Great, but point estimates is not why we're here. We're here to calculate the full posterior, not just some fixed values.

Posterior parameters

Remember:

$$ \underbrace{p(\mathbf{w}|\mathbf{x}, \mathbf{y})}_{posterior} \propto \underbrace{p(\mathbf{y}|\mathbf{x},\mathbf{w})}_{likelihood}\, \underbrace{p(\mathbf{w}}_{prior})$$

We have the likelihood, so let's also set a prior (which is identical to setting a regularization term). To keep the calculation of the posterior tractable, we'll look for a conjugate prior, so in our case we can just use another Gaussian distribution for the prior $p(\mathbf{w}) \sim \mathcal{N}(\mathbf{m}, \mathbf{S})$. Note that after setting the prior you could calculate the maximum a posteriori (MAP) estimation (Ridge regression), but then again -- that will only lead to one point estimate, rather than finding entire distribution of parameters.

So for now, we want to compute the product between 2 Gaussian distributions: the likelihood and the prior.

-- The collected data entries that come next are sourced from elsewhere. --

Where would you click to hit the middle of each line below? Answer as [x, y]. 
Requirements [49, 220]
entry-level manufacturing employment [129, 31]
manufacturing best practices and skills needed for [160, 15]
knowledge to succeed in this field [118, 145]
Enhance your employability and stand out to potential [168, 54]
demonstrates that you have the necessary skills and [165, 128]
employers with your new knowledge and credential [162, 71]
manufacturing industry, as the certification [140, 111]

$$\mathcal{N}(\mathbf{y}|\mathbf{g}(\mathbf{x})\mathbf{w},\sigma^2\mathbf{I})\mathcal{N}(\mathbf{w}|\mathbf{m},\mathbf{S}))$$

where $\mathbf{I}$ is the identitiy matrix, and I made $\mathbf{w}^T\mathbf{g}(x)$ into $\mathbf{g(x)}\mathbf{w}$ (note that $\mathbf{x}$ is now a vector because I'm considering the entire dataset, rather than one data point.) To make the notation simpler, I will replace $\mathbf{g(x)}$ with the matrix $\mathbf{\Phi}$, so we have:

$$\mathcal{N}(\mathbf{y}|\mathbf{\Phi}\mathbf{w},\sigma^2\mathbf{I})\mathcal{N}(\mathbf{w}|\mathbf{m},\mathbf{S}))$$

Now, you can multiply Gaussian distributions if they have the "right form" i.e.

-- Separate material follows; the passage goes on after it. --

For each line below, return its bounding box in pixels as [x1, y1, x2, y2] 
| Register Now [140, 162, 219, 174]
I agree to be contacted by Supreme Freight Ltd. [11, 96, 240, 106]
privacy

$$ \mathcal{N}(\mathbf{x}|\mathbf{a}, \mathbf{A}) \mathcal{N}(\mathbf{x}|\mathbf{b}, \mathbf{B}) $$

results in an unnormalized Gaussian distribution $c\mathcal{N}(\mathbf{x}|\mathbf{c}, \mathbf{C})$ where

$$\mathbf{C} = (\mathbf{A}^{-1} + \mathbf{B}^{-1})^{-1} $$

and

$$\mathbf{c} = \mathbf{C}(\mathbf{A}^{-1}\mathbf{a} + \mathbf{B}^{-1}\mathbf{b})$$

Well, our product does not have the right form, so we'll need to do some slight modifications to the likelihood to show us how $\mathbf{w}$ is distributed instead of $\mathbf{y}$:

$$\mathcal{N}(\mathbf{y}|\mathbf{\Phi}\mathbf{w},\sigma^2\mathbf{I})$$

Swapping $\mathbf{y}$ with $\mathbf{\Phi}\mathbf{w}$:

$$\mathcal{N}(\mathbf{\Phi}\mathbf{w}|\mathbf{y},\sigma^2\mathbf{I})$$

I can do this because if you remember the Gaussian formula, you have $\mathbf{x}$ and $\mathbf{\Phi}\mathbf{w}$ as $(\mathbf{x} - \mathbf{\Phi}\mathbf{w})^2$ so the order doesn't matter.

Scaling by $\Phi^T$:

$$\mathcal{N}(\mathbf{\Phi}^T\mathbf{\Phi}\mathbf{w}|\mathbf{\Phi}^T\mathbf{y},\sigma^2\mathbf{\Phi}^T\mathbf{\Phi})$$

Note that to find the new covariance, I used the affine transformation for multivariate Gaussian -- there's a proof here.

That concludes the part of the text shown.